It is important to have nurses and other non-medical staff with expertise in allergy testing, pulmonary function and patient education, who might also participate in teaching and research activities.

Premises

Besides the general facilities assumed to be available in an average Hospital or Clinic, the Training Centre should provide:

  • One consulting room for each doctor

  • Facilities for allergy skin testing

  • Facilities for allergy challenge testing (bronchial, oral, nasal conjunctival)

  • Facilities for pulmonary function testing

  • Facilities for allergen Immunotherapy

  • Meeting Room for staff

  • Access to specialised books and Journals

  • General teaching and learning facilities, such as computers, Internet, data-show etc.

Material needs

Training Centres should have available the specific equipment necessary for the comprehensive care of allergic children, therefore, fulfilling the learning aims included in the European Training Syllabus in Pediatric Allergology, including all relevant diagnostic and therapeutic methods.

Equipment
Basic essential

  • Basic paediatric office equipment (stethoscopes, otoscopes, scales, etc)

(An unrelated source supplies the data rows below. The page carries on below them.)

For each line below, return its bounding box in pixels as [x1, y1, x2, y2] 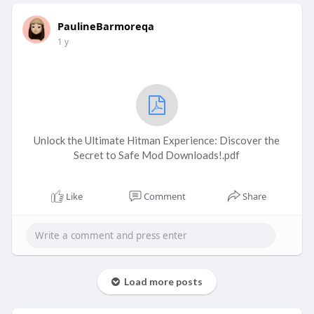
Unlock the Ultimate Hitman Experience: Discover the [34, 134, 280, 147]
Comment [143, 190, 186, 203]
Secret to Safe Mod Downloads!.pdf [74, 149, 240, 162]
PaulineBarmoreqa [57, 19, 154, 34]
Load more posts [119, 275, 203, 288]
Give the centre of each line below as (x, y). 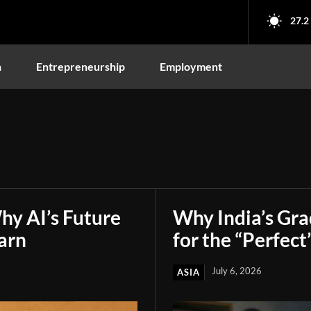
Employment (191, 66)
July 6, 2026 (237, 270)
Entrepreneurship (81, 66)
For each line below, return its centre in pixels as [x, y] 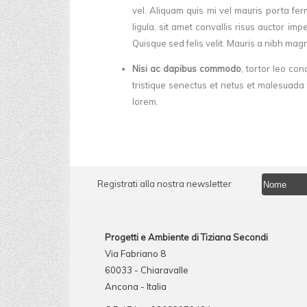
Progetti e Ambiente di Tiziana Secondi [186, 237]
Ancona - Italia [135, 287]
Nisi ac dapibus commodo [186, 69]
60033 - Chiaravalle [146, 270]
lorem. [145, 102]
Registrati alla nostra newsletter [164, 184]
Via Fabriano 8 [135, 254]
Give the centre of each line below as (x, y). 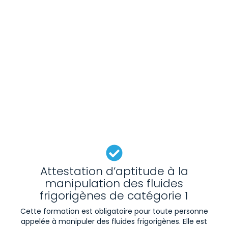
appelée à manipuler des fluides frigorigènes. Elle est (114, 222)
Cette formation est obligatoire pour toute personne (114, 211)
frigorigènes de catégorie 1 (114, 196)
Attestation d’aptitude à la (114, 172)
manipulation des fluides (114, 184)
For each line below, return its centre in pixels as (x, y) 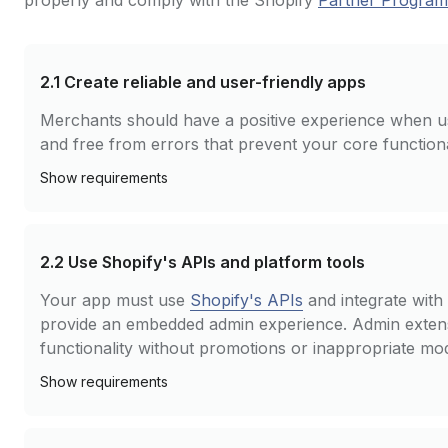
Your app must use (115, 300)
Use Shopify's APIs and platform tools (216, 262)
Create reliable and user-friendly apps (215, 82)
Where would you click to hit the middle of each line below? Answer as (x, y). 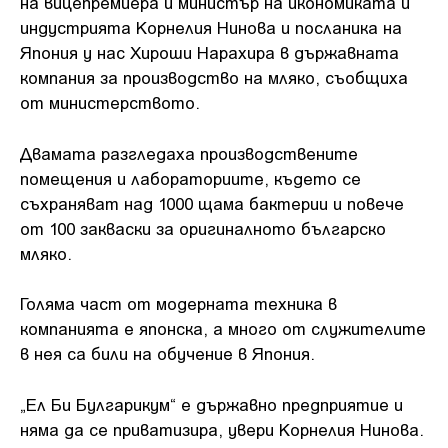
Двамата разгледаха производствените (189, 152)
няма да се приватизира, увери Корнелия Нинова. (221, 428)
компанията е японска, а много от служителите (223, 328)
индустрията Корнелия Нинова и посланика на (211, 27)
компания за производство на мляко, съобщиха (214, 77)
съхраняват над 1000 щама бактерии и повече (212, 202)
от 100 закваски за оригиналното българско (203, 227)
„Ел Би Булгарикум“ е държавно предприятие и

  • Allergen extracts for the different kinds of tests

  • Peak-flow meters

  • Spirometer/s

  • Facilities for bronchial provocation tests

  • Spacers and face masks

  • Placebo inhalatory devices

  • Refrigerator(s)

  • Facilities for exercise testing

Desirable

  • Rhinomanometer

  • Tympanogram equipment (eg: Microtymp)

  • Audiometry equipment (eg: audioscope)

  • Plethysmograph

  • Infant pulmonary testing equipment

  • Exhaled Nitric Oxide measurement equipment

  • Facilities for conjunctival provocation testing

Emergency equipment

Necessary equipment for cardio-pulmonary resuscitation and severe anaphylaxis treatment.

Laboratory

All relevant current laboratory studies to investigate allergic children should be available either in the Training Centre or in a directly cooperating clinical laboratory.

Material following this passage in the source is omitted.